A few implementation notes worth documenting:

  • Sprint structure. Six sprints across timer/sessions, streaks/rewards, character cosmetics, quests/stats, AI coach, and release/QA. Sprints 1–5 are functionally complete on main; Sprint 6 is the current work — beta runtime, App Store submission, accessibility pass.

  • Two-mode UI redesign mid-build. The app underwent a design system overhaul partway through implementation — from default SwiftUI styling to a dark atmospheric system with explicit FFTheme tokens. The redesign replaced sheet-based reward presentation with a full-screen cinematic overlay that runs a five-beat staged reveal animation: ring pulse → background crossfade → checkmark + headline → reward card + count-up → CTA button. Tap anywhere skips to final state. Reduce-motion users get a cross-fade variant.

  • Accessibility before App Store. The app passes WCAG AA contrast on every text token. Computed contrast ratios drove two FFTheme adjustments — Text.tertiary from white(0.30) to white(0.50) (2.58:1 → 5.30:1) and Rarity.rare from #9B59B6 to #B07DCB (4.23:1 → 6.25:1). VoiceOver support, Dynamic Type semantic font scales, and Reduce Motion alternatives are wired across every animated surface. Hit targets meet HIG ≥44pt minimum.

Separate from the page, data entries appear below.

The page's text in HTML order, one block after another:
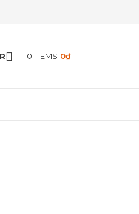
0 ITEMS 0₫
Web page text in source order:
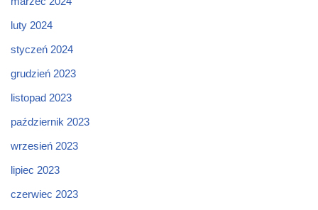
luty 2024
styczeń 2024
grudzień 2023
listopad 2023
październik 2023
wrzesień 2023
lipiec 2023
czerwiec 2023
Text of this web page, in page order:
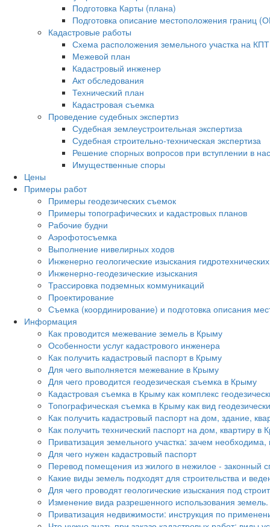
Подготовка Карты (плана)
Подготовка описание местоположения границ
Кадастровые работы
Схема расположения земельного участка на КПТ
Межевой план
Кадастровый инженер
Акт обследования
Технический план
Кадастровая съемка
Проведение судебных экспертиз
Судебная землеустроительная экспертиза
Судебная строительно-техническая экспертиза
Решение спорных вопросов при вступлении в
Имущественные споры
Цены
Примеры работ
Примеры геодезических съемок
Примеры топографических и кадастровых планов
Рабочие будни
Аэрофотосъемка
Выполнение нивелирных ходов
Инженерно геологические изыскания
Инженерно-геодезические изыскания
Трассировка подземных коммуникаций
Проектирование
Съемка (координирование) и подготовка описания
Информация
Как проводится межевание земель в Крыму
Особенности услуг кадастрового инженера
Как получить кадастровый паспорт в Крыму
Для чего выполняется межевание в Крыму
Для чего проводится геодезическая съемка в Крыму
Кадастровая съемка в Крыму как комплекс
Топографическая съемка в Крыму как вид
Как получить кадастровый паспорт на дом, здание,
Как получить технический паспорт на дом, квартиру в
Приватизация земельного участка: зачем
Для чего нужен кадастровый паспорт
Перевод помещения из жилого в нежилое - законный
Какие виды земель подходят для строительства и
Для чего проводят геологические изыскания под
Изменение вида разрешенного использования
Приватизация недвижимости: инструкция по
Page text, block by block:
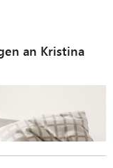
an Kristina
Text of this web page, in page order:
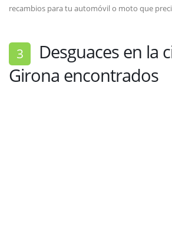
recambios para tu automóvil o moto que
3 Desguaces en la
Girona encontrados
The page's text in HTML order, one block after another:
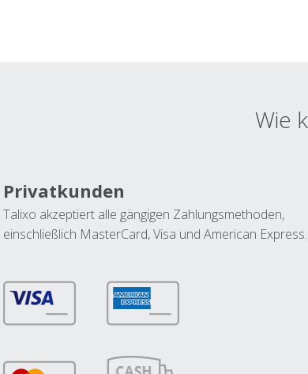
Wie
Privatkunden
Talixo akzeptiert alle gängigen Zahlungsmethoden,
einschließlich MasterCard, Visa und American Express.
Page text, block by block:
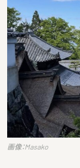
画像：Masako
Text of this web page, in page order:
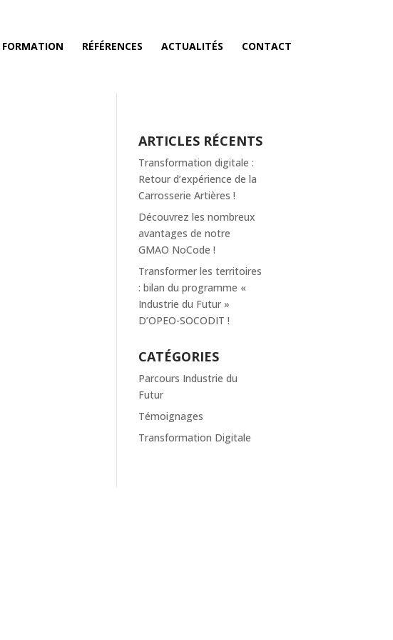
FORMATION RÉFÉRENCES ACTUALITÉS CONTACT
ARTICLES RÉCENTS
Transformation digitale :
Retour d’expérience de la
Carrosserie Artières !
Découvrez les nombreux
avantages de notre
GMAO NoCode !
Transformer les territoires
: bilan du programme «
Industrie du Futur »
D’OPEO-SOCODIT !
CATÉGORIES
Parcours Industrie du
Futur
Témoignages
Transformation Digitale
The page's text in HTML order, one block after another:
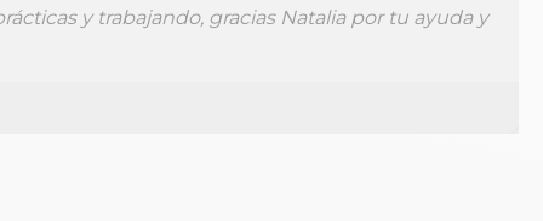
los simulacros espectaculares, paciencia,
los mejores."
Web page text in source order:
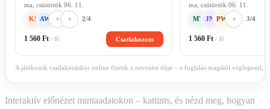
ma, csütörtök 06. 11.
KS AW + + 2/4
1 560 Ft / fő Csatlakozom
ma, csütörtök 06. 11.
MT JN PW + 3/4
1 560 Ft/ fő
A játékosok csatlakozáskor online fizetik a nevezési díjat – a foglalás magától véglegesül,
Interaktív előnézet mintaadatokon – kattints, és nézd meg, hogyan
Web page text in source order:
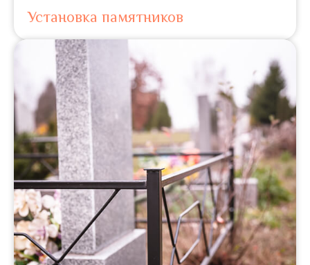
Установка памятников
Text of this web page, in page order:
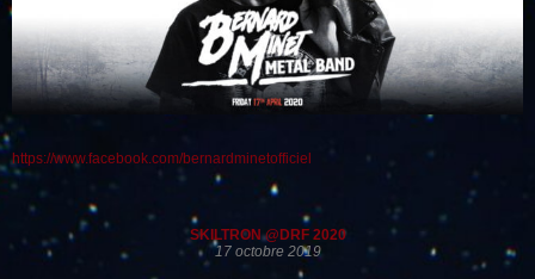
https://www.facebook.com/bernardminetofficiel
SKILTRON @DRF 2020
17 octobre 2019
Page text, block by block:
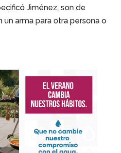
Jiménez, son de
arma para otra persona o
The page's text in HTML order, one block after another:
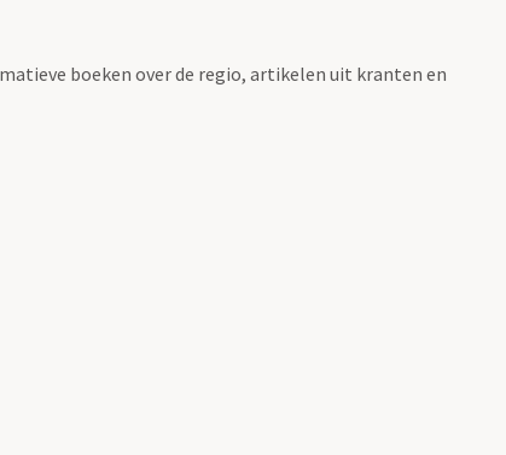
boeken over de regio, artikelen uit kranten en
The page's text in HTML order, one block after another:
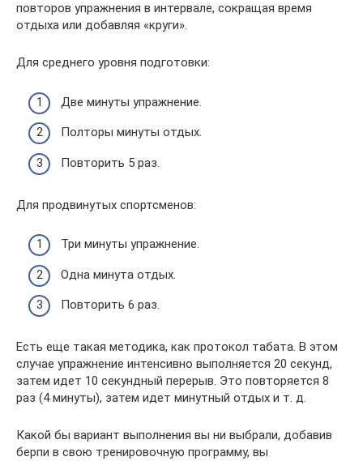
повторов упражнения в интервале, сокращая время
отдыха или добавляя «круги».
Для среднего уровня подготовки:
Две минуты упражнение.
Полторы минуты отдых.
Повторить 5 раз.
Для продвинутых спортсменов:
Три минуты упражнение.
Одна минута отдых.
Повторить 6 раз.
Есть еще такая методика, как протокол табата. В этом
случае упражнение интенсивно выполняется 20 секунд,
затем идет 10 секундный перерыв. Это повторяется 8
раз (4 минуты), затем идет минутный отдых и т. д.
Какой бы вариант выполнения вы ни выбрали, добавив
берпи в свою тренировочную программу, вы
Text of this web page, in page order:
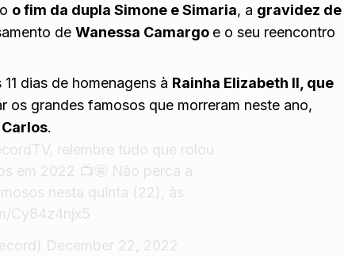
o fim da dupla Simone e Simaria, a gravidez de
deWanessa Camargo e o seu reencontro
dias de homenagens à Rainha Elizabeth II, que
os grandes famosos que morreram neste ano,
.
, relembre tudo que rolou
em 2022 📺🤩 Não perca a
nesta quinta (22), às
Cy84z4njx5
December 22, 2022
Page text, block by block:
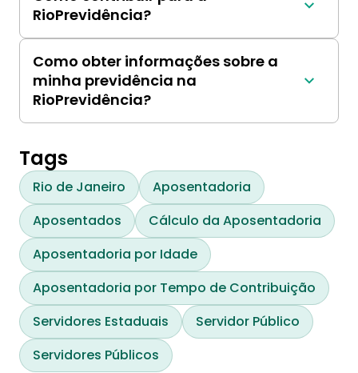
RioPrevidência?
Os servidores públicos contribuem para a
RioPrevidência por meio de descontos
regulares em seus salários.
Como obter informações sobre a
minha previdência na
RioPrevidência?
Os servidores públicos podem obter
RioPrevidência por meio do site oficial,
telefone ou presencialmente nas agências da
autarquia.
Tags
Rio de Janeiro
Aposentadoria
Aposentados
Cálculo da Aposentadoria
Aposentadoria por Idade
Aposentadoria por Tempo de Contribuição
Servidores Estaduais
Servidor Público
Servidores Públicos
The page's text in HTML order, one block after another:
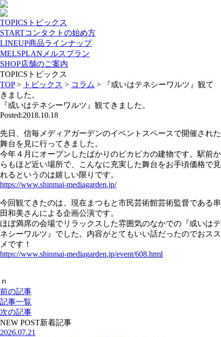
TOPICS トピックス
STARTコンタクトの始め方
LINEUP商品ラインナップ
MELSPLAN メルスプラン
SHOP店舗のご案内
TOPICS トピックス
TOP> トピックス > コラム >
『或いはテネシーワルツ』観て
きました。
『或いはテネシーワルツ』観てきました。
Posted:2018.10.18
先日、信毎メディアガーデンのイベントスペースで開催された
舞台を見に行ってきました。
今年４月にオープンしたばかりのピカピカの建物です。駅前か
らもほど近い場所で、こんなに充実した舞台をお手頃価格で見
れるというのは嬉しい限りです。
https://www.shinmai-mediagarden.jp/
今回観てきたのは、現在まつもと市民芸術館芸術監督である串
田和美さんによる企画公演です。
ほぼ満席の会場でリラックスした雰囲気のなかでの『或いはテ
ネシーワルツ』でした。内容がとてもいい話だったのでおスス
メです！
https://www.shinmai-mediagarden.jp/event/608.html
ｎ
前の記事
記事一覧
次の記事
NEW POST新着記事
2026.07.21
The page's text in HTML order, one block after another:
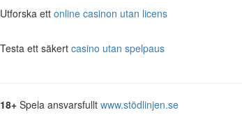
Utforska ett online casinon utan licens
Testa ett säkert casino utan spelpaus
18+ Spela ansvarsfullt www.stödlinjen.se
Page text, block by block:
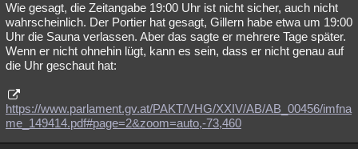
Wie gesagt, die Zeitangabe 19:00 Uhr ist nicht sicher, auch nicht
wahrscheinlich. Der Portier hat gesagt, Gillern habe etwa um 19:00
Uhr die Sauna verlassen. Aber das sagte er mehrere Tage später.
Wenn er nicht ohnehin lügt, kann es sein, dass er nicht genau auf
die Uhr geschaut hat:
https://www.parlament.gv.at/PAKT/VHG/XXIV/AB/AB_00456/imfna
me_149414.pdf#page=2&zoom=auto,-73,460
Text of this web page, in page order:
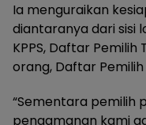
Ia menguraikan
diantaranya dari sisi
KPPS, Daftar Pemilih
orang, Daftar
“Sementara pemilih
pengamanan kami
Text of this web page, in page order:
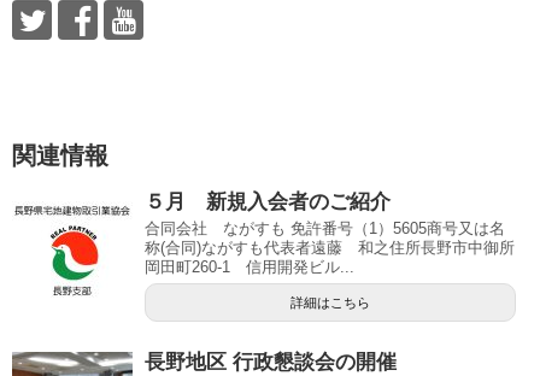
関連情報
５月 新規入会者のご紹介
合同会社 ながすも 免許番号（1）5605商号又は名
称(合同)ながすも代表者遠藤 和之住所長野市中御所
岡田町260-1 信用開発ビル...
詳細はこちら
長野地区 行政懇談会の開催
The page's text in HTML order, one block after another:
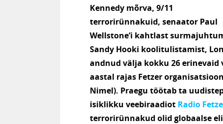
Kennedy mõrva, 9/11
terrorirünnakuid, senaator Paul
Wellstone’i kahtlast
Sandy Hooki koolitulistamist,
andnud välja kokku 26
aastal rajas Fetzer
Nimel). Praegu töötab ta
isiklikku veebiraadiot Radio
terrorirünnakud olid globaalse

  • Strategic scope decisions. iPad universal layout and CloudKit sync (originally Sprint 5 deliverables) were deferred to v1.1. The PRD's success metrics — D1/D30 retention, focus minutes per DAU, AI suggestion acceptance — are all measurable iPhone-only, and including iPad + sync would have pushed the launch by five-plus weeks for no measurable user benefit.

Reflections

  • The template-based AI coach is the right move for v1.0. Behavioral data is among the most sensitive categories users produce. Shipping a server-side LLM as the productivity coach would have been a stronger product on paper and a worse product in practice. The template engine is deterministic, on-device, and ships today; an LLM upgrade is reserved for when on-device models can do the job without uploading.

  • Cosmetic unlocks tied to streak days, not minutes, defused the farming risk. The concept-stage worry was that minutes-of-focus would dominate the reward calculus. Gating progression on consistency (streak days, milestone unlocks) rather than duration redirects the optimization pressure toward showing up daily — which is the actual behavior the product wants to reinforce.

  • The dark atmospheric redesign was scope creep that paid off. Adding a design system mid-build expanded the timeline, but the alternative — shipping default SwiftUI styling — would have undercut the "this is meaningful, not a checklist" promise. The two-mode philosophy (focus mode = restraint, reward mode = richness) is now load-bearing for the cinematic reward sequence; without the contrast, the reward moment lands as a normal sheet.

  • Backlog hygiene matters more than features past a certain point. At week 9 of a 12-week timeline, half the open issues described work that had already shipped. A simple commit-by-commit triage closed twenty issues in an hour and revealed the real remaining scope (mostly testing and submission, not code).

Closing observation

The hypothesis being tested: productivity tools work better when they translate effort into something the user values intrinsically, rather than tracking it as something the user must defend. A character that grows when you work changes the question from "did I keep my streak" to "what does my character become." That is a different — and possibly more durable — relationship with focus.

Whether the empirical retention data backs that up is the next thing to measure. The answer comes after beta.